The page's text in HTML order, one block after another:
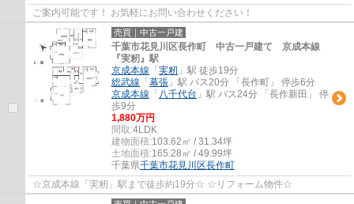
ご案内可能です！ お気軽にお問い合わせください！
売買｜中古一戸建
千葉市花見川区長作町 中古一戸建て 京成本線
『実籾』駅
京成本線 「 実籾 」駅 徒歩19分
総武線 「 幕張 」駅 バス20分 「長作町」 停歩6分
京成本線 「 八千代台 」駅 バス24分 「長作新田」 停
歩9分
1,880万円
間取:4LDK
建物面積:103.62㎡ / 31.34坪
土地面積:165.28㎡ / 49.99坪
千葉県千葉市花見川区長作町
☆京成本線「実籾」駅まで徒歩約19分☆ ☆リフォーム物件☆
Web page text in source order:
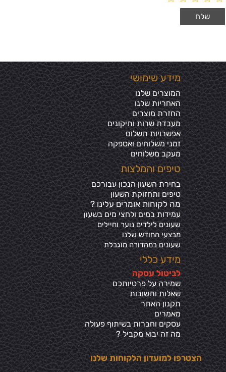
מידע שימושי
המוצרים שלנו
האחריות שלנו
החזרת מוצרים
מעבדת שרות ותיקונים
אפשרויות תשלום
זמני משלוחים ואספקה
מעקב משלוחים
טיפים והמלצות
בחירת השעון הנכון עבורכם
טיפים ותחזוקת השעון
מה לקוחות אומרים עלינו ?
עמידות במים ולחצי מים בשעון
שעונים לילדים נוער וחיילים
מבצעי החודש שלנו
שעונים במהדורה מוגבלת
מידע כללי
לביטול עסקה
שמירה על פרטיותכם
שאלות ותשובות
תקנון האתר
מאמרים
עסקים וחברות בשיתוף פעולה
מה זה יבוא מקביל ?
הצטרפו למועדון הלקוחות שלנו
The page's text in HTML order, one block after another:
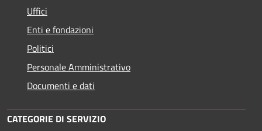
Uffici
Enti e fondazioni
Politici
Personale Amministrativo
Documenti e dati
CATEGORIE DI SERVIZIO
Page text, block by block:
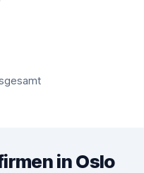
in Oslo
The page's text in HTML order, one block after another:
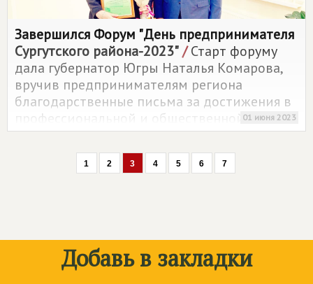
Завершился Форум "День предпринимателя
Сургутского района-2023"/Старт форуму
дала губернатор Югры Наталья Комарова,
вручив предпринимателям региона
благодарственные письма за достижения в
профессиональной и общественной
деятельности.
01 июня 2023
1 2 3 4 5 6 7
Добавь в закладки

--

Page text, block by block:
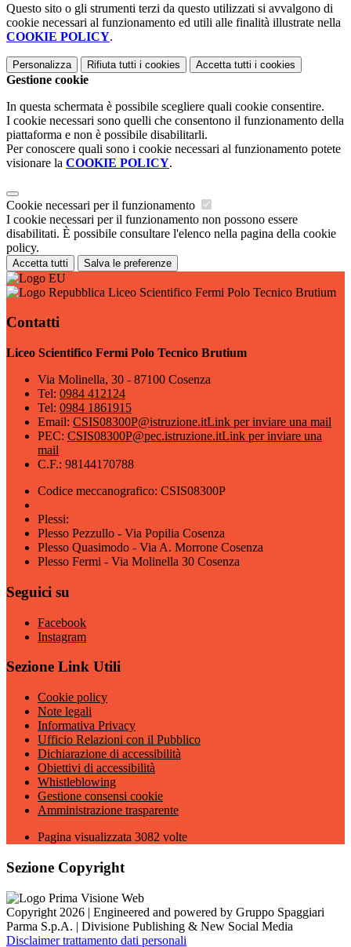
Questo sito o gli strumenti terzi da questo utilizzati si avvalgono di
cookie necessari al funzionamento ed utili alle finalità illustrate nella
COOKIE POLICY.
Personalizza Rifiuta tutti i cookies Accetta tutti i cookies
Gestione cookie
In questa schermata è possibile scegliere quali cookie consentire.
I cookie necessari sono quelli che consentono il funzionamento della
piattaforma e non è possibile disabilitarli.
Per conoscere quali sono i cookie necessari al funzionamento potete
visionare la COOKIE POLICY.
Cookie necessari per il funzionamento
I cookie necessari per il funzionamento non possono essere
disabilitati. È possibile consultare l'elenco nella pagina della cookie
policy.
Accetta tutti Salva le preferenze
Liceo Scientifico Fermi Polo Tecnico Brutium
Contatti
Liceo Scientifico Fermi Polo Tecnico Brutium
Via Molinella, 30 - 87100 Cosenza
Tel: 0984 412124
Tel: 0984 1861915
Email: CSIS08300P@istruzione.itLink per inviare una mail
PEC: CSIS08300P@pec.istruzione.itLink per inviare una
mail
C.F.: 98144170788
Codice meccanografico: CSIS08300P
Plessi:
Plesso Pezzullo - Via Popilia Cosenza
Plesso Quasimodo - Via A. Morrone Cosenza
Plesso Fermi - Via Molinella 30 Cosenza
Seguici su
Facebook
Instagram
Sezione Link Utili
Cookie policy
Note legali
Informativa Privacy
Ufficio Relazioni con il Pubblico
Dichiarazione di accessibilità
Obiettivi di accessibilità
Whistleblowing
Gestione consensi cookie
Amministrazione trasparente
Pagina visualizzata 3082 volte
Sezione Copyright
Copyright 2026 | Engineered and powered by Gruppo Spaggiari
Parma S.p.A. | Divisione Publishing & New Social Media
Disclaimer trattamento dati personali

### [EXERCISE PROMPT]
Reproduce the records above exactly, but only from the line with "מעבדת שרות ותיקונים" up to and including the line with "Добавь в закладки". Leave the pictures out.

### [WRITTEN SOLUTION]
מעבדת שרות ותיקונים
אפשרויות תשלום
זמני משלוחים ואספקה
מעקב משלוחים
טיפים והמלצות
בחירת השעון הנכון עבורכם
טיפים ותחזוקת השעון
מה לקוחות אומרים עלינו ?
עמידות במים ולחצי מים בשעון
שעונים לילדים נוער וחיילים
מבצעי החודש שלנו
שעונים במהדורה מוגבלת
מידע כללי
לביטול עסקה
שמירה על פרטיותכם
שאלות ותשובות
תקנון האתר
מאמרים
עסקים וחברות בשיתוף פעולה
מה זה יבוא מקביל ?
הצטרפו למועדון הלקוחות שלנו
The page's text in HTML order, one block after another:
Uffici
Enti e fondazioni
Politici
Personale Amministrativo
Documenti e dati
CATEGORIE DI SERVIZIO
Page text, block by block:
in Oslo
The page's text in HTML order, one block after another:
Завершился Форум "День предпринимателя
Сургутского района-2023"/Старт форуму
дала губернатор Югры Наталья Комарова,
вручив предпринимателям региона
благодарственные письма за достижения в
профессиональной и общественной
деятельности.
01 июня 2023
1 2 3 4 5 6 7
Добавь в закладки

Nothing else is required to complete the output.